The typical five-day week for an industrial company can be identified. Occasionally, for example in May, July or at the end of December, different structures can be identified. We first want to explore and explain these and then take them into account in the forecast for 2017.
First, the data is read from the database as a time series (see following figure) and converted into a data frame. At the same time, the power consumption values are given the name ‘Values’. The second component plots the data.
We assign the corresponding month, day of the week and hour of the day to each consumption value. For a more precise analysis of the underlying time data, we choose a representation using sine and cosine. This makes it possible to specifically consider cyclical dependencies between the respective time specifications. We also decide for each value whether it falls on a weekend, a public holiday or a school vacation day. The data set generated in this way forms the basis for developing a model to predict electricity consumption for May 25, 2017.
The data frame generated above is first extended to include the cyclical representation of the time information (Circular Representation of Time Components). Then the information is added as to whether a consumption value falls on a weekend (Weekend). The three other components decide whether a value falls on a school vacation day, a public holiday, or both a weekend and a public holiday. These three components can be used for any geographical region, with specific inputs in each case. For our company from Switzerland, for example, we select “country = CH, province = AG, state = None, year = 2016”.
In addition to the regression of the consumption values, the underlying company is primarily interested in how well the model depicts the load profile. We analyze the quality of the model using the R² value. We also output the coefficients of the influencing variables to get an impression of which of these factors have a particularly strong influence on electricity consumption.
The processed data is first prepared for the regression (‘train, test, split’). For this purpose, the data is split into training and test data. We pass the ‘Values’ column as the target variable (label) of the regression. We select 20 percent of the data (test_size = 0.2) as test data and train the model on the remaining 80 percent. This training takes place in the next step (‘Linear Regression – Trained Model’). In the upper strand of the workflow, predicted values are then generated on the trained model (‘Predit Sklearn Trained Model’). The regression can occasionally predict negative values. As this makes no sense in terms of content, we set these values to zero (‘Negative to Zero’). Finally, the predicted values are visualized together with the test data. The lower two components generate the coefficients (‘Linear Regression – Coefficients’) and the R² value (‘Linear Regression – Goodness of Fit’) of the linear regression.
In a second step, we pass the processed data set from 2016 to a random forest algorithm. Once again, we analyze the quality of the model using the R² value. We also output the percentage influence of the influencing variables in descending order.
The components have the same functionalities as in linear regression. However, whereas previously the coefficients of the influencing variables themselves were output, the random forest provides specific information on how strong their influence is on the target variable, i.e. electricity consumption.

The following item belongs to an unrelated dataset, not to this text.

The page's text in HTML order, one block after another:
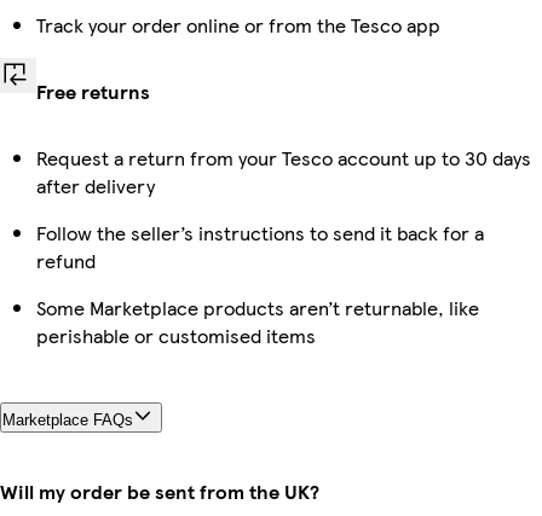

The day of the week has by far the greatest influence on electricity consumption. However, weekends, school vacations and public holidays also have significant influences that need to be taken into account when making a prediction. The R² value is now 0.96 and could therefore be significantly improved by switching from linear regression to the random forest. The random forest is therefore a suitable basis for looking into the future.
If we zoom in on the week around 25 May in the visualization of the load profile from 2016, we get a familiar view. A five-day week with a constant structure, framed by weekends with lower consumption.
For the prediction based on the random forest algorithm, we first generate a data set for 2017, in which dependencies on the day of the week, time, public holiday and school vacation are integrated. Now we use the Random Forest Algorithm, trained on the 2016 data, to predict the 2017 data.
As above, the random forest algorithm is trained on the data for 2016. In parallel, a data set for 2017 is generated in the “Time Data” component, for our company using the input “country = CH, province = AG, state = None, year = 2017”. This is then passed to the random forest for prediction.
A look at the calendar reveals that May 25, 2017 is a public holiday, Ascension Day. The company’s machines were at a standstill on this day. Work resumes on the following Friday. However, it can be assumed that many employees take vacation on this bridge day and the company is not running at full capacity, which leads to significantly lower forecast values! The Random Forest algorithm recognized this situation and automatically adjusted its energy forecast accordingly.